Проведённые в Училище правоведения годы нельзя назвать потерянными. Помимо великолепной базовой подготовки, оно славилось насыщенной культурной жизнью. Там Стасов пережил увлечение поэтом Александром Пушкиным, композитором Михаилом Глинкой и музыкантом Ференцем Листом. В ученические годы определились отношения с РПЦ, чему в немалой степени способствовал один эпизод. Преподававший Закон Божий священник задал тему «Почему тело Христово называется церковью?», но, выслушав ответы, разнёс их в пух и прах. Тогда юный Стасов, воспользовавшись пребыванием в Петербурге Московского митрополита Филарета (Дроздова), решил попросить того разъяснить этот вопрос.
Именитый архиерей согласился, поскольку водил знакомство с семьёй Стасовых. Каково же было удивление молодого Владимира, когда он озвучил сказанное митрополитом (без упоминания имени знаменитого архиерея) и вновь был раскритикован за тупоумие.[20]

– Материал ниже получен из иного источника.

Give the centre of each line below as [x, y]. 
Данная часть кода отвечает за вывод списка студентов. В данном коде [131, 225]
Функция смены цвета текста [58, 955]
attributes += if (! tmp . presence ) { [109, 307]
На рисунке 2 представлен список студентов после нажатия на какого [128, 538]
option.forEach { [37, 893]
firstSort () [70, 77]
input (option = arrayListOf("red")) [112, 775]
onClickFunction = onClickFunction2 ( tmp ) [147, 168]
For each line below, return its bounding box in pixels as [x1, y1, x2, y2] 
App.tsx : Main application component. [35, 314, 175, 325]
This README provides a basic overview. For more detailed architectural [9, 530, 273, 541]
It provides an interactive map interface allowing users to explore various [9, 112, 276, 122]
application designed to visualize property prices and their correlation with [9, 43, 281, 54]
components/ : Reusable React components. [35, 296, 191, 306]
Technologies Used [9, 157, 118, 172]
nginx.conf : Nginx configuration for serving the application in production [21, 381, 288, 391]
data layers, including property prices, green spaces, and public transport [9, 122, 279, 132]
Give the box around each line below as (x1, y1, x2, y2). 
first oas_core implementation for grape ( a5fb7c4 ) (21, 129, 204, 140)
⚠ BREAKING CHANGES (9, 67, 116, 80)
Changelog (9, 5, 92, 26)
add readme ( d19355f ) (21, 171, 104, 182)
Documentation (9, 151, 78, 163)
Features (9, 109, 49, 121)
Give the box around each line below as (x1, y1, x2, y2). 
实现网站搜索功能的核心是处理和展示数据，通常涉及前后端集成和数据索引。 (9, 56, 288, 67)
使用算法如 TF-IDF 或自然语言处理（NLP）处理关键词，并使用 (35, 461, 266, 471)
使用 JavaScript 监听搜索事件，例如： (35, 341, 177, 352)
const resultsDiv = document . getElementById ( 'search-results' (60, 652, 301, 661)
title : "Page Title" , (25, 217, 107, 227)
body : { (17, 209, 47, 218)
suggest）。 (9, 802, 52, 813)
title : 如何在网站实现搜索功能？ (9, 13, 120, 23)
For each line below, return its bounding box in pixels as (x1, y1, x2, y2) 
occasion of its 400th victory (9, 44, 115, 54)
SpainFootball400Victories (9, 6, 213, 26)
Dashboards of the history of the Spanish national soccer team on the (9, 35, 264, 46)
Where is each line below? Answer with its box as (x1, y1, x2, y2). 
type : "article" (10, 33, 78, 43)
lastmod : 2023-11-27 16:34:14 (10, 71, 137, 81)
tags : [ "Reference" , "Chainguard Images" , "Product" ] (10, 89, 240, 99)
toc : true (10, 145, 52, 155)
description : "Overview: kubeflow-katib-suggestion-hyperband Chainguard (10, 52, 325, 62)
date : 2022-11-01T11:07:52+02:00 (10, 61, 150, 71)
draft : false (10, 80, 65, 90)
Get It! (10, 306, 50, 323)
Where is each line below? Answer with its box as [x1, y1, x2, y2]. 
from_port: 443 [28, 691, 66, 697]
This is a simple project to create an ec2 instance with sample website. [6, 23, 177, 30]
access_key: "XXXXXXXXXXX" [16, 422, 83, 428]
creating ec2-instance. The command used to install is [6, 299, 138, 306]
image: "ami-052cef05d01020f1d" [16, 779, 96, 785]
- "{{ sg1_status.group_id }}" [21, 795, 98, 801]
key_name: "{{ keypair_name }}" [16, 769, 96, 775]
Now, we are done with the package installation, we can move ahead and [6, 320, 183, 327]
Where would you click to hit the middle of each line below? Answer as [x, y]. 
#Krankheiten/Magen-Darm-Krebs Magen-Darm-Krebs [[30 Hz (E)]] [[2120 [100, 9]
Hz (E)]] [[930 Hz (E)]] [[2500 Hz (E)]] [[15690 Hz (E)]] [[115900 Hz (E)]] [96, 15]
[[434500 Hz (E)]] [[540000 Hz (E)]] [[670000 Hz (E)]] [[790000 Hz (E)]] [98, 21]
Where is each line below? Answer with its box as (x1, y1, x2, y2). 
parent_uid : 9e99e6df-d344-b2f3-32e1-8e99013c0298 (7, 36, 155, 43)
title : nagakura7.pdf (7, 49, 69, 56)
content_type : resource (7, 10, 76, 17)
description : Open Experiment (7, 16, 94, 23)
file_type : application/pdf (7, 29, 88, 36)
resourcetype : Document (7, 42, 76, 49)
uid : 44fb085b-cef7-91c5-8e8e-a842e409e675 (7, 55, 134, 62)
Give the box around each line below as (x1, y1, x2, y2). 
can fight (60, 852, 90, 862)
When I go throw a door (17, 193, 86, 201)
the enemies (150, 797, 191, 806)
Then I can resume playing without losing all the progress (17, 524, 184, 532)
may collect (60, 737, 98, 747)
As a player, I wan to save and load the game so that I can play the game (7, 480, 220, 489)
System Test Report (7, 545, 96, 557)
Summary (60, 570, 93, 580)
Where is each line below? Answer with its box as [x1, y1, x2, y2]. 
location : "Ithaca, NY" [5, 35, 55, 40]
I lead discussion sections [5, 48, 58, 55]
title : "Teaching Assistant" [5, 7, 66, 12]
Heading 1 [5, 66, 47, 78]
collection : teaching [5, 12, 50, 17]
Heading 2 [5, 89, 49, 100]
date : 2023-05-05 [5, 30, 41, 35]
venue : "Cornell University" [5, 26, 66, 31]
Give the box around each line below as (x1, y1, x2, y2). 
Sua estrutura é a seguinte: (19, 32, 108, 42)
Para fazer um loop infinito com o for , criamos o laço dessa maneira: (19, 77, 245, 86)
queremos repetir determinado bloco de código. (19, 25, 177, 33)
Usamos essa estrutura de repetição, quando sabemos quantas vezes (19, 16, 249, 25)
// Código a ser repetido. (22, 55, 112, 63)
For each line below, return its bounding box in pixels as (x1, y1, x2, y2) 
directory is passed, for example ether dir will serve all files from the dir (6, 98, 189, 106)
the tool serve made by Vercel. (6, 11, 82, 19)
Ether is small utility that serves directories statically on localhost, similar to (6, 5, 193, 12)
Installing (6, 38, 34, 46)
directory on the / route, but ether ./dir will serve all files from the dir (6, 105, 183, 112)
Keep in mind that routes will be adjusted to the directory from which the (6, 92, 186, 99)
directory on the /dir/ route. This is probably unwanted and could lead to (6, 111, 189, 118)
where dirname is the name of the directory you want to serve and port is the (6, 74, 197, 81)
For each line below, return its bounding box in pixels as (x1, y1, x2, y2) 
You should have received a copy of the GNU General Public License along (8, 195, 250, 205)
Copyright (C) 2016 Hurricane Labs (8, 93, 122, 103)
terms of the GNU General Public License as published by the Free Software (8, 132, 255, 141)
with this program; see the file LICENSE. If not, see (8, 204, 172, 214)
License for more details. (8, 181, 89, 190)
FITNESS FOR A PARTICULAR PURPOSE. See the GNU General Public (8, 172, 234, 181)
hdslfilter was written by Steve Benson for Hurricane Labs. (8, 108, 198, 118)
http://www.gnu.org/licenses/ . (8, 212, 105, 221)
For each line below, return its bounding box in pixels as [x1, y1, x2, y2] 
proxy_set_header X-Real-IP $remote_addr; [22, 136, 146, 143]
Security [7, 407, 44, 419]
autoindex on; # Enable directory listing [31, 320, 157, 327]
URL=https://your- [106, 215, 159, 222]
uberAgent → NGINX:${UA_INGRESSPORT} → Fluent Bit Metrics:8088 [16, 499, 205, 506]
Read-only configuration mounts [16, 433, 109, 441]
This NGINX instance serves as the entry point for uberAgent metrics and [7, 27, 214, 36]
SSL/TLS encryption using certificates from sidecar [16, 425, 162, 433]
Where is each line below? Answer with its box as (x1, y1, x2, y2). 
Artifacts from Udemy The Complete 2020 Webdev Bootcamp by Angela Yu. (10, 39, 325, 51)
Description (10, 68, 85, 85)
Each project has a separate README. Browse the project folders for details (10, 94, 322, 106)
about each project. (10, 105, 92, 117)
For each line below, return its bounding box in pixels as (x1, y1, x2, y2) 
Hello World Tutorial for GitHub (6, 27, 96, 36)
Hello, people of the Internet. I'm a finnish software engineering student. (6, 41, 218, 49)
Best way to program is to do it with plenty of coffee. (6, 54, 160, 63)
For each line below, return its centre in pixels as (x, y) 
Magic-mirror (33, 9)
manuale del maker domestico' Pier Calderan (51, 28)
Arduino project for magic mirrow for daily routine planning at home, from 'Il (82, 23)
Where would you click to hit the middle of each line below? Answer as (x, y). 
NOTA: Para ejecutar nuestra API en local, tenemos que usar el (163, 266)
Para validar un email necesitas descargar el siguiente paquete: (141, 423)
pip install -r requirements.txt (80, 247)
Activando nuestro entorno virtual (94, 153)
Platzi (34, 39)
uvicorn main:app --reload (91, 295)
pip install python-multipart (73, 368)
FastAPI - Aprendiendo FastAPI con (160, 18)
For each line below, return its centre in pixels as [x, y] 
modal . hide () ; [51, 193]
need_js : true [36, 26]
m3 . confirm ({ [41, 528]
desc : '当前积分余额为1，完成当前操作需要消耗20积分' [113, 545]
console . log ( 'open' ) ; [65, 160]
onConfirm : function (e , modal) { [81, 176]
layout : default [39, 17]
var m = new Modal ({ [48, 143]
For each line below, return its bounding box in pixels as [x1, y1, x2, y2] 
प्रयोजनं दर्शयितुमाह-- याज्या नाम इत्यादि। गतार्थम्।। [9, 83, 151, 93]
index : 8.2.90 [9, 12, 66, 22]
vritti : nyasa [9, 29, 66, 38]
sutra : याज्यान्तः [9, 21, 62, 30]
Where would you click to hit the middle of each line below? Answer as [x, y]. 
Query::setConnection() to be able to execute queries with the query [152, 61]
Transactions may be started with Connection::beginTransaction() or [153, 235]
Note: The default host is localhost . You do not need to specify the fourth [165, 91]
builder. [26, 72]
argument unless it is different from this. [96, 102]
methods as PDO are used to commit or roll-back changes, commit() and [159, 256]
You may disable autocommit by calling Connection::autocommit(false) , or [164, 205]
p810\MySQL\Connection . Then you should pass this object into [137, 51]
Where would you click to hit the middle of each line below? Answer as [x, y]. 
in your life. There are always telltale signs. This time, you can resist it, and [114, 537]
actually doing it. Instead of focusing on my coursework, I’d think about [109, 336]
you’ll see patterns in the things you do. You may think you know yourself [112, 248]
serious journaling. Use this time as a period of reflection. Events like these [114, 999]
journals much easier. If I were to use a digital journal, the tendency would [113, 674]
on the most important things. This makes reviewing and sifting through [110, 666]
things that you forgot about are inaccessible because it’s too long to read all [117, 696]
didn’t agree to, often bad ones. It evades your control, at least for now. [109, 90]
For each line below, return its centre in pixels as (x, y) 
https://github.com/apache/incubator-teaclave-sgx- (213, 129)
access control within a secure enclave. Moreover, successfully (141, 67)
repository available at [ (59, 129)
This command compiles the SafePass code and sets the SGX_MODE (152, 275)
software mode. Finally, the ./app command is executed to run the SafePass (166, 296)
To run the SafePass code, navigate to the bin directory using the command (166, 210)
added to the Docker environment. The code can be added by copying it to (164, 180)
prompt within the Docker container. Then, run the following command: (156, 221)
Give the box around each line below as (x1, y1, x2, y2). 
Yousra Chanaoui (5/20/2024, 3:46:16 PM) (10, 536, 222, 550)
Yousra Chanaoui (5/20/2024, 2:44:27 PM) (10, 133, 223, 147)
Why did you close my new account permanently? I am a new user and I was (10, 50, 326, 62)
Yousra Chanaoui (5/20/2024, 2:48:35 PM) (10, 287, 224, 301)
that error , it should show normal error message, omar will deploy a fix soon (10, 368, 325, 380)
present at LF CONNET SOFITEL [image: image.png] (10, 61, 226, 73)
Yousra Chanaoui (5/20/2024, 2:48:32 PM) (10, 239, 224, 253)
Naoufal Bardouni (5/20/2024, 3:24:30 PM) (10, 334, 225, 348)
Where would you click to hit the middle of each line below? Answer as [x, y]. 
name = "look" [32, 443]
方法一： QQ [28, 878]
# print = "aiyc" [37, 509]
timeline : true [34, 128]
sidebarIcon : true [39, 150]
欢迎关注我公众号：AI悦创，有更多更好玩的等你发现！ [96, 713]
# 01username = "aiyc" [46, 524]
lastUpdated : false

Вступление на чиновничье поприще произошло в 1844 году в Сенате, продолжилось в Министерстве юстиции. Служба скрашивалась занятиями, далёкими от юриспруденции: первыми заметками в газетах и журналах, женитьбой на Елизавете Сербиной, рождением в 1850 году дочери Софьи. После чего в судьбе молодого чиновника происходит достаточно крутой вираж: неожиданно он выходит в отставку и выезжает за рубеж в качестве секретаря князя Анатолия Демидова Сан-Донато — потомка знатного рода, едва изъяснявшегося по-русски. Утончённый аристократ побывал мужем кузины Наполеона III, за что испытал гнев Николая I, и отметился в громких культурных прожектах. Но, пожалуй, единственное, к чему он никогда не остывал, — это страсть к коллекционированию. В разъездах по западным странам ему удалось собрать богатую коллекцию, требовавшую немало хлопот. Стасов принимает обязанности привести её в порядок наряду с новыми приобретениями. 1851–1854 годы проходят в европейском культурном мире, в очном знакомстве с вековыми достижениями. Много лет спустя, в письме к дочери Владимир Васильевич подчёркивал: «Если бы я 47 лет назад не решился бы в один прекрасный день на необычное сальто-мортале и не улетел бы каким-то чудом за границу», то жизнь моя сложилась бы совсем иначе. Но «она вся пошла по новой, неожиданной полосе… только вследствие моего смелого, неожиданного для меня самого шага».[21] Результаты этого шага — длиной в четыре года — действительно трудно переоценить: отныне Стасов навсегда связывает свою судьбу со служением науке и искусству.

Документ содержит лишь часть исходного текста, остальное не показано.